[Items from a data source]
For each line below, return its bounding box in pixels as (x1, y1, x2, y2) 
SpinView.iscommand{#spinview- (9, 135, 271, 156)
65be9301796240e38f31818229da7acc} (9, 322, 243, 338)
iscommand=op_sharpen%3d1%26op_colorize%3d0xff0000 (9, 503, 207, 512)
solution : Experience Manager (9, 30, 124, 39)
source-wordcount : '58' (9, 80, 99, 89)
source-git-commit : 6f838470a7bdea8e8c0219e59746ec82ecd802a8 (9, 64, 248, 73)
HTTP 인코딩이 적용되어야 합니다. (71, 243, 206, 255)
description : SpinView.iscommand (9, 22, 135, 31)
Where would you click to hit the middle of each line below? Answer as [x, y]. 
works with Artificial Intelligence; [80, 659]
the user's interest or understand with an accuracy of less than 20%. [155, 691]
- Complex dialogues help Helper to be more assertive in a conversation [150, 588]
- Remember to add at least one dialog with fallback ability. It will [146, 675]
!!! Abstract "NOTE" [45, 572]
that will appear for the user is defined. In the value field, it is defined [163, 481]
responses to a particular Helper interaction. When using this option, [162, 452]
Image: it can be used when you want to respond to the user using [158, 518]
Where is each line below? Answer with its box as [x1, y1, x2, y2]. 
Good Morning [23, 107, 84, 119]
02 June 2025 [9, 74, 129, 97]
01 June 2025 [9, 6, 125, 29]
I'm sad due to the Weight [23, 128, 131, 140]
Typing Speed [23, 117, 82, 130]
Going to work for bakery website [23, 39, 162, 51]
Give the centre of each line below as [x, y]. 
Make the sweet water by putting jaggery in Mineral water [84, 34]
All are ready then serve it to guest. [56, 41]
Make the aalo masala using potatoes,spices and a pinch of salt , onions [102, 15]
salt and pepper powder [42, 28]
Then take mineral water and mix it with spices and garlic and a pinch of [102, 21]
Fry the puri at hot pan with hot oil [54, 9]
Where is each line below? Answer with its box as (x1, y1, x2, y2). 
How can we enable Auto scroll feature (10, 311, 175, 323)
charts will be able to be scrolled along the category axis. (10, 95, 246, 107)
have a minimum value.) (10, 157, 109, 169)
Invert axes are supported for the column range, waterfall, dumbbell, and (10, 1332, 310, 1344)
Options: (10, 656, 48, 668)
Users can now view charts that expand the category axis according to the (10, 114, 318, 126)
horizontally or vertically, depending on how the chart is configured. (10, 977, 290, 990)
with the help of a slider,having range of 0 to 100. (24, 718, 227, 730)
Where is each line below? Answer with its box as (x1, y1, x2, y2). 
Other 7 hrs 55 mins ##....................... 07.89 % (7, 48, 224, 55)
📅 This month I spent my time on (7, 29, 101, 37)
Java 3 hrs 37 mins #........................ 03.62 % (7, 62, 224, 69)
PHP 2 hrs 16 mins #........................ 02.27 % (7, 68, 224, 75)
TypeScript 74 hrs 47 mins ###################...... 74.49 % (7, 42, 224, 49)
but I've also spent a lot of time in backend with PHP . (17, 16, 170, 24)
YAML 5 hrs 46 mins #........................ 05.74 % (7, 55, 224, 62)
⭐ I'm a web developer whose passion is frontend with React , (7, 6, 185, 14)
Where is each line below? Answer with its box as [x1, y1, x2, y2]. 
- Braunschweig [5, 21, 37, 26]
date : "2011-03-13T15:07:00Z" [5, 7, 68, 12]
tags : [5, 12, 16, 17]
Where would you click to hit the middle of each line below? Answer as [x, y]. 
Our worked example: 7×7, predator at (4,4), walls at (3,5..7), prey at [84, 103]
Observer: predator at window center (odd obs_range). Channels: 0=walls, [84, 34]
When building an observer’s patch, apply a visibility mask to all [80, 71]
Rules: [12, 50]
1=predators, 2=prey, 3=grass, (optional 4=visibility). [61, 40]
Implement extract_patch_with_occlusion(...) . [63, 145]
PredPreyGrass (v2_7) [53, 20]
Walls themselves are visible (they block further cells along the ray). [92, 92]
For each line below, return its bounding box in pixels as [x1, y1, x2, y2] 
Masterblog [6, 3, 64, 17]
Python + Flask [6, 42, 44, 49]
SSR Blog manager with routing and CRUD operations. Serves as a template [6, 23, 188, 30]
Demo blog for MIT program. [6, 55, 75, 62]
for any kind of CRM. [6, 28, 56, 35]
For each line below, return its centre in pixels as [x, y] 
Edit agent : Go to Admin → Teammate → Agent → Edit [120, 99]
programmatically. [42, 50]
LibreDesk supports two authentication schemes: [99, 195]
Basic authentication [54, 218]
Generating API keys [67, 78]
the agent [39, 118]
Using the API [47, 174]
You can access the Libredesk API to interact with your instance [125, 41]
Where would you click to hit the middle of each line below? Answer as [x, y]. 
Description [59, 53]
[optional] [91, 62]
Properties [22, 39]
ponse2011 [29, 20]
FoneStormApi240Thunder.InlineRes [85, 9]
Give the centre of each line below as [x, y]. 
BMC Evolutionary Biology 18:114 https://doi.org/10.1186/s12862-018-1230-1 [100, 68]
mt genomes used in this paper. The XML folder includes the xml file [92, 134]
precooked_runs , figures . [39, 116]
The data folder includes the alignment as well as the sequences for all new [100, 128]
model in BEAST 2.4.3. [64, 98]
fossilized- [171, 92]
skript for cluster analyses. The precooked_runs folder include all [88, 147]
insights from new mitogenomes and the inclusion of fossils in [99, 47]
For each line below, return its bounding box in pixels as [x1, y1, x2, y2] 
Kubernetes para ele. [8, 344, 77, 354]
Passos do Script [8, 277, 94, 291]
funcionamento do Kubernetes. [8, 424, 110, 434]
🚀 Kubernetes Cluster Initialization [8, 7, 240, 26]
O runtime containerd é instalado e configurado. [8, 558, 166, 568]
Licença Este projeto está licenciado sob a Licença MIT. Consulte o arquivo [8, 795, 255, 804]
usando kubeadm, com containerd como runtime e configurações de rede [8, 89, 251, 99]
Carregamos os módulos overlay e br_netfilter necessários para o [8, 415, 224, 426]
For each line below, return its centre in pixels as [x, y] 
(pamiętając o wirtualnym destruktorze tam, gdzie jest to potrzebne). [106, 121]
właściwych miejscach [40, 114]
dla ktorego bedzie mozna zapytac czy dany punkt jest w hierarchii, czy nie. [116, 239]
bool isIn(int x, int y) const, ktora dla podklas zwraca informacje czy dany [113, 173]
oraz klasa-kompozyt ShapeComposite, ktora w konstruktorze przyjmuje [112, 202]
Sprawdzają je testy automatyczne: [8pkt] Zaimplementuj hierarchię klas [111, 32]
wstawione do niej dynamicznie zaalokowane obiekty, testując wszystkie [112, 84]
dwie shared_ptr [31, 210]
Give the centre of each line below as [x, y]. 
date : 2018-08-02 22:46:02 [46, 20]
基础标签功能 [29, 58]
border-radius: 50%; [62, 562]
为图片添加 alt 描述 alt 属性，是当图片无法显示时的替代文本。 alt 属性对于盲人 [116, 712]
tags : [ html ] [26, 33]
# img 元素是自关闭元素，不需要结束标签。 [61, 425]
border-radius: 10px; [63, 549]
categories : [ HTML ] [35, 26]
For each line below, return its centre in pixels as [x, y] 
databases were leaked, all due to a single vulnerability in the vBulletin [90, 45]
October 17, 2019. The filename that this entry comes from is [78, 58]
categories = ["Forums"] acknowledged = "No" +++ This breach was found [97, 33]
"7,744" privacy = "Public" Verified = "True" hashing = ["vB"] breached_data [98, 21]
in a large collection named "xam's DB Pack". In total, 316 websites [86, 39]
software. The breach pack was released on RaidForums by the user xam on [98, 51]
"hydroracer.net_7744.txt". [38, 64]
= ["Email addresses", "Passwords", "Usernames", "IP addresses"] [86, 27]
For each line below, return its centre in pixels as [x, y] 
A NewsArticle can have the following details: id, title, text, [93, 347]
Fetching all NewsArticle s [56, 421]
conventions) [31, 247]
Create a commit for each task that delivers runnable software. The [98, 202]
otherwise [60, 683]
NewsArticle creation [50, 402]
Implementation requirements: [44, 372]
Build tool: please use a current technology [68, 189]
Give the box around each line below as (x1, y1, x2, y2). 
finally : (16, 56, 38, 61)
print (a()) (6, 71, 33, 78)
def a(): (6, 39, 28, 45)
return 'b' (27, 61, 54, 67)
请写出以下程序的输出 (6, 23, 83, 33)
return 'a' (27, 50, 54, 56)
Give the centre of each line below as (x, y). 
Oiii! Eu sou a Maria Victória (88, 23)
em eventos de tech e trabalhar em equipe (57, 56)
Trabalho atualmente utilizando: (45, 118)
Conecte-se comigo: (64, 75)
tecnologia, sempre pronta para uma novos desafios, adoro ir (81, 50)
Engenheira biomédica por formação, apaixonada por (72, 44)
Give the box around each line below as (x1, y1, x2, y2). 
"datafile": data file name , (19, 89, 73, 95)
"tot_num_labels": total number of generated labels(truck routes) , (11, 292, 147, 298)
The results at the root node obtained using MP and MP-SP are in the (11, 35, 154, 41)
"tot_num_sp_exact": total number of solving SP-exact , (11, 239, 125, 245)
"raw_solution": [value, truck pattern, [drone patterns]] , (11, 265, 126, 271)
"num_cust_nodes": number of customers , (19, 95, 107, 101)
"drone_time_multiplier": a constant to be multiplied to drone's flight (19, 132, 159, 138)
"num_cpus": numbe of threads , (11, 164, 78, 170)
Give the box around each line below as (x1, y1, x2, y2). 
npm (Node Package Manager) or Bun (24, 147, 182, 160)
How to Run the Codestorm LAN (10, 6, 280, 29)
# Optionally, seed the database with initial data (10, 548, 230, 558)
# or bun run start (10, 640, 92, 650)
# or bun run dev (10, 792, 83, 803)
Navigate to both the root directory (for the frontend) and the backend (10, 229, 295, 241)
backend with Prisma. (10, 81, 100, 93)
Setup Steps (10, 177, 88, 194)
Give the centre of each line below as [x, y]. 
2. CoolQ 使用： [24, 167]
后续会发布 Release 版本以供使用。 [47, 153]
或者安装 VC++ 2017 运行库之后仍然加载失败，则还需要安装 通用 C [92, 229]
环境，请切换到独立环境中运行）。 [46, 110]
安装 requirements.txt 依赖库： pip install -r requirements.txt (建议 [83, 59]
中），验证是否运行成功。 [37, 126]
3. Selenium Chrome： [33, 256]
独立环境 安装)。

● ACTIVITY
Only a number is wanted here: how many lines of the records above contain "drone".

● EXERCISE SOLUTION
2